As shown in fig. 3, the input undervoltage circuit 60 is composed of 5 undervoltage resistors (the number of the combined resistance values can be adjusted according to the input voltage and the power consumption), a voltage regulator D1 and a common NPN transistor T1; the enabling circuit 70 consists of a resistor, a common PNP triode T2, a voltage regulator tube D3 and a capacitor C1; the input starting circuit 40 of the present embodiment is composed of three starting resistors R11, R12 and R13 (the number of resistors is adjustable according to the input voltage and power consumption), a voltage regulator tube D5, a field effect transistor T4 and a diode D6, and the Vds withstand voltage value of the field effect transistor T4 of the input starting circuit 40 is selected according to the maximum input voltage and the worst working condition; the self-turn-off circuit 50 is composed of a voltage regulator tube D4, two voltage dividing resistors R9 and R10 and a common NPN triode T3. The whole circuit functions in the sequence that after the high voltage is electrified, a) the input undervoltage circuit functions; b) the input starting circuit is active; c) the input undervoltage circuit fails, and the enable circuit functions; d) the control chip works (for example, NCV8871 is a reference chip); e) the main circuit of the flyback converter works; d) the self-turn-off circuit is used for turning off the MOS tube in the input starting circuit.

Specifically, the input brown-out circuit includes a plurality of brown-out voltage dividing resistors (for example, including a first resistor R1, a second resistor R2, and a third resistor R3), a first voltage regulator D1, a first triode T1, a fourth resistor R4, and a fifth resistor R5, where: the undervoltage divider resistors are connected in series to form an undervoltage series circuit, one end of the undervoltage series circuit is connected with the high-voltage battery T +, and the other end of the undervoltage series circuit is connected with the cathode of the first voltage-regulator tube D1; the anode of the first voltage regulator tube D1 is connected with one end of the fourth resistor R4 and one end of the fifth resistor R5, and the other end of the fourth resistor R4 is grounded; the other end of the fifth resistor R5 is connected with the base of the first triode T1; the emitter of the first transistor T1 is grounded, and the collector of the first transistor T1 is connected to the enabling circuit 70; the first triode T1 is an NPN type triode.

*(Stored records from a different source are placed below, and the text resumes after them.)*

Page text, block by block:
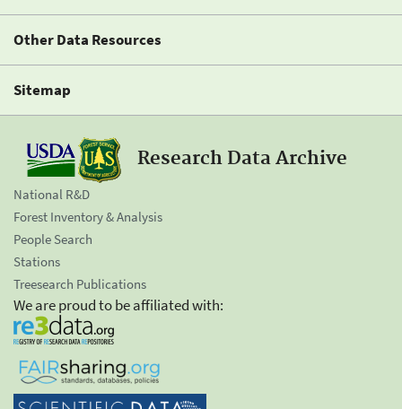
Other Data Resources
Sitemap
Research Data Archive
National R&D
Forest Inventory & Analysis
People Search
Stations
Treesearch Publications
We are proud to be affiliated with:
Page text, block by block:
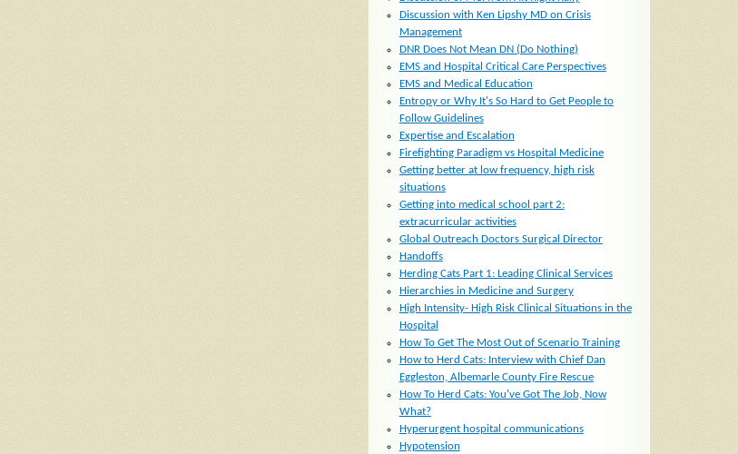
Discussion with Ken Lipshy MD on Crisis
Management
DNR Does Not Mean DN (Do Nothing)
EMS and Hospital Critical Care Perspectives
EMS and Medical Education
Entropy or Why It's So Hard to Get People to
Follow Guidelines
Expertise and Escalation
Firefighting Paradigm vs Hospital Medicine
Getting better at low frequency, high risk
situations
Getting into medical school part 2:
extracurricular activities
Global Outreach Doctors Surgical Director
Handoffs
Herding Cats Part 1: Leading Clinical Services
Hierarchies in Medicine and Surgery
High Intensity- High Risk Clinical Situations in the
Hospital
How To Get The Most Out of Scenario Training
How to Herd Cats: Interview with Chief Dan
Eggleston, Albemarle County Fire Rescue
How To Herd Cats: You've Got The Job, Now
What?
Hyperurgent hospital communications
Hypotension
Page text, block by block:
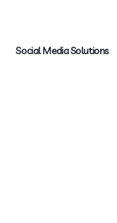
Social Media Solutions
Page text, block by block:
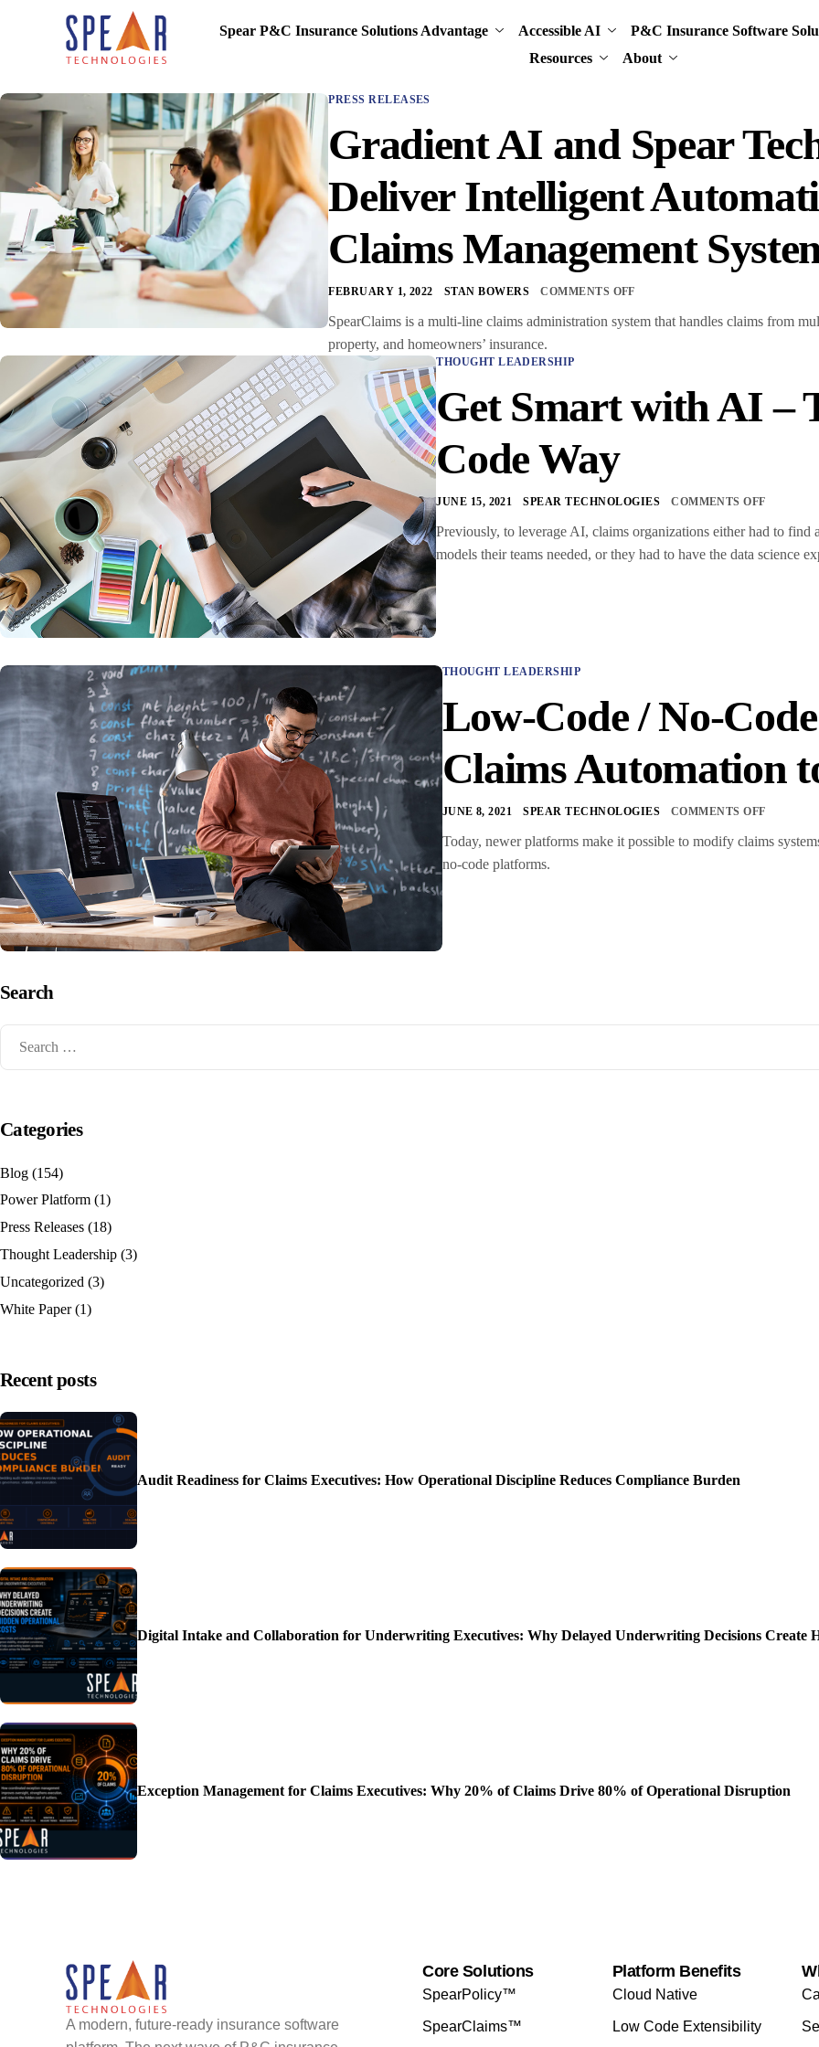
Spear P&C Insurance Solutions Advantage Accessible AI P&C Insurance Software
Resources
About
PRESS RELEASES
Gradient AI and Spear
Deliver Intelligent
Claims Management
FEBRUARY 1, 2022 STAN BOWERS COMMENTS OFF
SpearClaims is a multi-line claims administration system that handles claims from
property, and homeowners’ insurance.
THOUGHT LEADERSHIP
Get Smart with AI –
Code Way
JUNE 15, 2021 SPEAR TECHNOLOGIES COMMENTS OFF
Previously, to leverage AI, claims organizations either had to
models their teams needed, or they had to have the data science
THOUGHT LEADERSHIP
Low-Code / No-
Claims Automation
JUNE 8, 2021 SPEAR TECHNOLOGIES COMMENTS OFF
Today, newer platforms make it possible to modify claims
no-code platforms.
Search
Categories
Blog (154)
Power Platform (1)
Press Releases (18)
Thought Leadership (3)
Uncategorized (3)
White Paper(1)
Recent posts
Audit Readiness for Claims Executives: How Operational Discipline Reduces Compliance Burden
Digital Intake and Collaboration for Underwriting Executives: Why Delayed Underwriting Decisions Create
Exception Management for Claims Executives: Why 20% of Claims Drive 80% of Operational Disruption
A modern, future-ready insurance software
Core Solutions
SpearPolicy™
SpearClaims™
Platform Benefits
Cloud Native
Low Code Extensibility

The enable circuit 70 includes a sixth resistor R6, a seventh resistor R7, an eighth resistor R8, a second regulator D2, a third regulator D3, a first capacitor C1, and a second transistor T2, wherein: the anode of the second regulator tube D2 is connected to the collector of the first transistor T1, and the cathode of the second regulator tube D2 is connected to one end of the sixth resistor R6 and one end of the seventh resistor R7; the other end of the sixth resistor R6 is connected to the first electrode of the second capacitor C2, and the other end of the seventh resistor R7 is connected to the base of the second transistor T2; an emitter of the second transistor T2 is connected to the first electrode of the second capacitor C2, a collector of the second transistor T2 is connected to one end of the eighth resistor R8, and the second transistor T2 is a PNP transistor; the other end of the eighth resistor R8 is connected to the cathode of the third regulator D3 and the first electrode of the first capacitor C1, and the anode of the third regulator D3 and the second electrode of the first capacitor C1 are both grounded.

Specifically, in the under-voltage start-up circuit of the flyback converter based on the high-voltage input, the input start-up circuit 40 includes a plurality of start voltage dividing resistors (for example, an eleventh resistor R11, a twelfth resistor R12, and a thirteenth resistor R13), a fifth voltage regulator D5, and a field effect transistor T4, wherein: the plurality of starting voltage-dividing resistors are connected in series to form a starting series circuit, one end of the starting series circuit is connected with the high-voltage battery T +, and the other end of the starting series circuit is connected with the grid electrode of the field effect transistor T4 and the cathode of the fifth voltage-stabilizing tube D5; the anode of the fifth regulator tube D5 is grounded, the drain of the fet T4 is connected to the high voltage battery T +, and the source of the fet T4 is coupled to the first electrode of the second capacitor C2. The number of the resistors is 2-5. The field effect transistor T4 is a P-channel field effect transistor. The input enable circuit 40 further includes a first diode D6, wherein: the cathode of the first diode D6 is connected to the first electrode of the second capacitor C2, and the anode of the first diode D6 is connected to the source of the field effect transistor T4.

Further, in the under-voltage start-up circuit of the flyback converter based on the high-voltage input, the self-turn-off circuit 50 includes a fourth regulator D4, a ninth resistor R9, a tenth resistor R10 and a third transistor T3, wherein: a cathode of the fourth regulator tube D4 is connected to an output Vo1 of the flyback converter 20, an anode of the fourth regulator tube D4 is connected to one end of the ninth resistor R9, the other end of the ninth resistor R9 is connected to one end of the tenth resistor R10 and a base of the third transistor T3, and the other end of the tenth resistor R10 is grounded; the collector of the third transistor T3 is connected to the gate of the FET T4, and the emitter of the third transistor T3 is grounded. The third transistor T3 is an NPN transistor.

In addition, in the under-voltage start-up circuit of the flyback converter based on the high-voltage input, the under-voltage start-up circuit of the flyback converter based on the high-voltage input further includes a second diode D7, a cathode of the second diode D7 is connected to the first electrode of the second capacitor C2, and an anode of the second diode D7 is connected to the output Vo1 of the flyback converter 20. The power supply voltage of the high-voltage battery T + is more than 60V.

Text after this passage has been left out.